Identification of CANT1 Mutations in Desbuquois Dysplasia

• Published in: American journal of human genetics Vol. 85; no. 5; pp. 706 - 710
• Main Authors: Huber, Céline, Oulès, Bénédicte, Bertoli, Marta, Chami, Mounia, Fradin, Mélanie, Alanay, Yasemin, Al-Gazali, Lihadh I., Ausems, Margreet G.E.M., Bitoun, Pierre, Cavalcanti, Denise P., Krebs, Alexander, Le Merrer, Martine, Mortier, Geert, Shafeghati, Yousef, Superti-Furga, Andrea, Robertson, Stephen P., Le Goff, Carine, Muda, Andrea Onetti, Paterlini-Bréchot, Patrizia, Munnich, Arnold, Cormier-Daire, Valérie
• Format: Journal Article
• Language: English
• Published: Cambridge, MA Elsevier Inc 13.11.2009; Cell Press; Elsevier
• Subjects: 5' Untranslated Regions; Adolescent; Adult; Amino Acid Sequence; Amino Acid Substitution; Amino acids; Arginine - metabolism; Biological and medical sciences; Bone Diseases, Developmental - diagnostic imaging; Bone Diseases, Developmental - genetics; Calcium - metabolism; Cells, Cultured; Child, Preschool; Chondrocytes - metabolism; Chromosomes, Human, Pair 17; Codon, Nonsense; Consanguinity; Endoplasmic Reticulum, Rough - ultrastructure; Exons; Fatal Outcome; Female; Fibroblasts - ultrastructure; Fundamental and applied biological sciences.
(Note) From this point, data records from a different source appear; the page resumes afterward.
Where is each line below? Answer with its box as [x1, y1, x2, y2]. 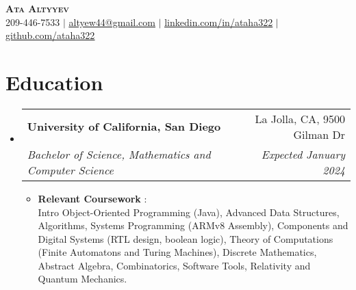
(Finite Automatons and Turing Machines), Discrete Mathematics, [38, 245, 317, 259]
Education [5, 68, 103, 96]
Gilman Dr [293, 126, 345, 142]
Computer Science [27, 161, 114, 178]
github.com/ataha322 [5, 28, 95, 42]
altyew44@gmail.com [68, 14, 155, 29]
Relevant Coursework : [38, 191, 147, 205]
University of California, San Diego [27, 118, 221, 135]
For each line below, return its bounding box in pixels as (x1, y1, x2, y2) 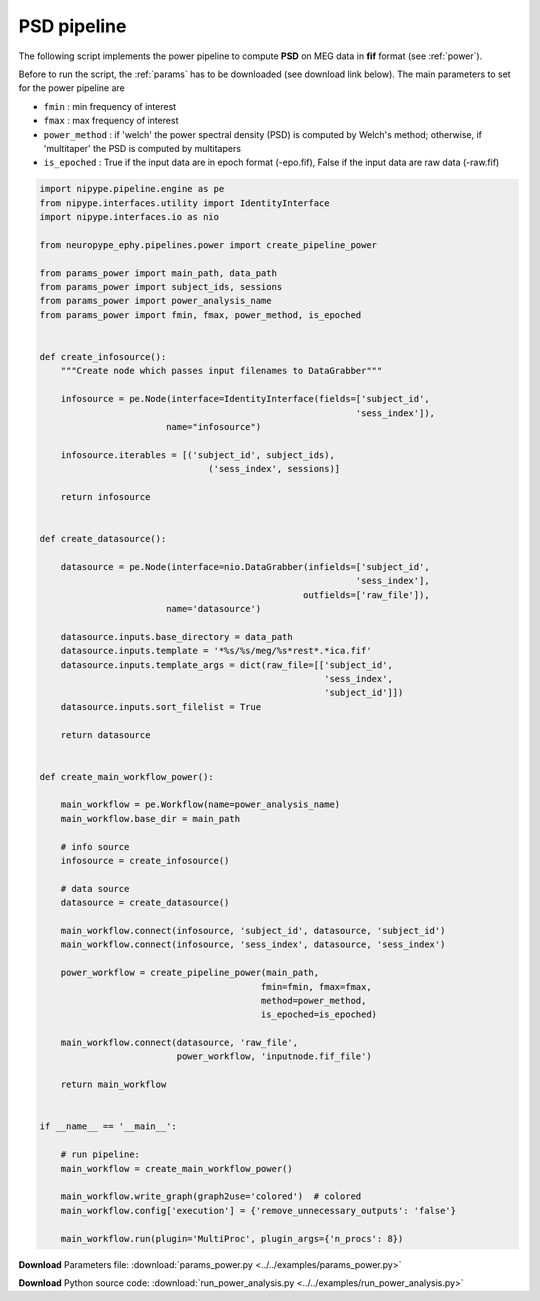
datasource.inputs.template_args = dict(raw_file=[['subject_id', (60, 659, 394, 670)
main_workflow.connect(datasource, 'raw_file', (60, 1037, 299, 1049)
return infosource (60, 491, 151, 502)
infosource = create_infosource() (60, 855, 230, 867)
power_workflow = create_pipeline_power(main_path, (60, 967, 320, 979)
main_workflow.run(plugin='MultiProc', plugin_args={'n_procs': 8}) (60, 1233, 404, 1244)
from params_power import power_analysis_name (39, 295, 272, 307)
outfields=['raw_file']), (303, 589, 430, 600)
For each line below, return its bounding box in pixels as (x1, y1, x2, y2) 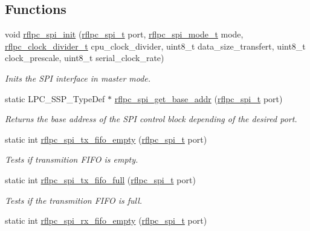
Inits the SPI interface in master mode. (5, 71, 151, 84)
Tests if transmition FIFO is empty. (5, 153, 138, 166)
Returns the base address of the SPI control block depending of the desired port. (5, 112, 297, 125)
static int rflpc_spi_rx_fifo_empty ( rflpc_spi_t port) (5, 214, 207, 227)
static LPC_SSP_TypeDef (5, 92, 105, 105)
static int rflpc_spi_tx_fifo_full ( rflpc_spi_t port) (5, 173, 196, 186)
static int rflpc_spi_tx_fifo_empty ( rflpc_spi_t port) (5, 132, 207, 145)
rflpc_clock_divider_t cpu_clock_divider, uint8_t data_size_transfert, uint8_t (5, 39, 306, 52)
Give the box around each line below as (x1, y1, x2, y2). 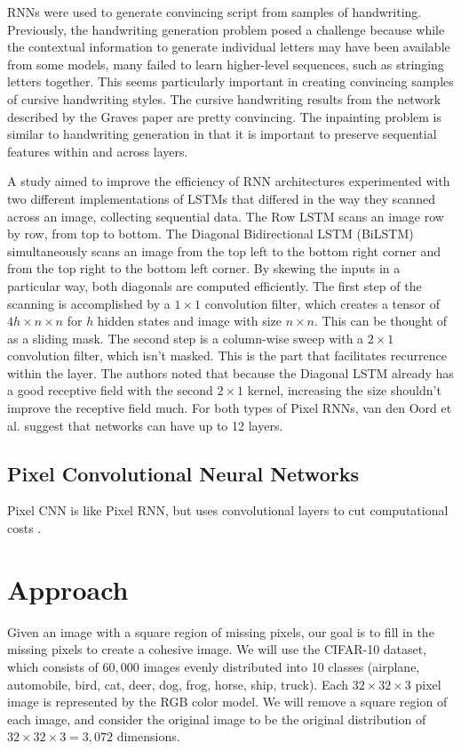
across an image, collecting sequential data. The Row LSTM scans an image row (7, 206, 444, 225)
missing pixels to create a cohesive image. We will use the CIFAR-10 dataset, (7, 640, 427, 658)
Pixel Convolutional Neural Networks (7, 459, 359, 487)
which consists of (7, 657, 99, 675)
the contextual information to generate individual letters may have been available (7, 37, 450, 56)
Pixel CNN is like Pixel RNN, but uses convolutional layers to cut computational (7, 501, 449, 520)
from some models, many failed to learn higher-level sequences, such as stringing (7, 54, 444, 73)
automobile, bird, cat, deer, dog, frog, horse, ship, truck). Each (7, 674, 349, 693)
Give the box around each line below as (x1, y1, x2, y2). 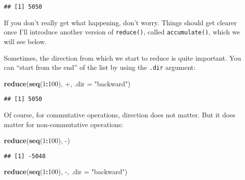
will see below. (4, 36, 47, 46)
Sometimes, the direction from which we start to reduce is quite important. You (4, 52, 241, 63)
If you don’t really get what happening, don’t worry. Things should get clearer (4, 17, 237, 27)
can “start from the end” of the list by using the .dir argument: (4, 62, 196, 72)
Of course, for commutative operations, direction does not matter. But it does (4, 110, 236, 119)
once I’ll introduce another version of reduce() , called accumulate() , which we (4, 27, 240, 37)
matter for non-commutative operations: (4, 119, 123, 129)
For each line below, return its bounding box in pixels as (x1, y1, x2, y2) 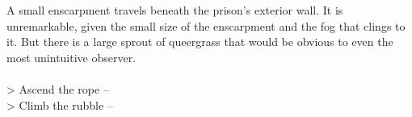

Psychology; Gene expression; General aspects. Genetic counseling; Genetic disorders; Genetics of eukaryotes. Biological and molecular evolution; Homozygote; Humans; Infant; Infant, Newborn; Male; Medical genetics; Medical sciences; Molecular and cellular biology; Molecular Sequence Data; Mutation; Mutation, Missense; Nuclear Family; Nucleotidases - genetics; Radiography; RNA, Messenger - metabolism; Human; Genetics; Dysplasia; Identification; Mutation
• ISSN: 0002-9297; 1537-6605
• DOI: 10.1016/j.ajhg.2009.10.001

Desbuquois dysplasia is a severe condition characterized by short stature, joint laxity, scoliosis, and advanced carpal ossification with a delta phalanx. Studying nine Desbuquois families, we identified seven distinct mutations in the Calcium-Activated Nucleotidase 1 gene (CANT1), which encodes a soluble UDP-preferring nucleotidase belonging to the apyrase family. Among the seven mutations, four were nonsense mutations (Del 5′ UTR and exon 1, p.P245RfsX3, p.S303AfsX20, and p.W125X), and three were missense mutations (p.R300C, p.R300H, and p.P299L) responsible for the change of conserved amino acids located in the seventh nucleotidase conserved region (NRC). The arginine substitution at position 300 was identified in five out of nine families. The specific function of CANT1 is as yet unknown, but its substrates are involved in several major signaling functions, including Ca2+ release, through activation of pyrimidinergic signaling. Importantly, using RT-PCR analysis, we observed a specific expression in chondrocytes. We also found electron-dense material within distended rough endoplasmic reticulum in the fibroblasts of Desbuquois patients. Our findings demonstrate the specific involvement of a nucleotidase in the endochondral ossification process.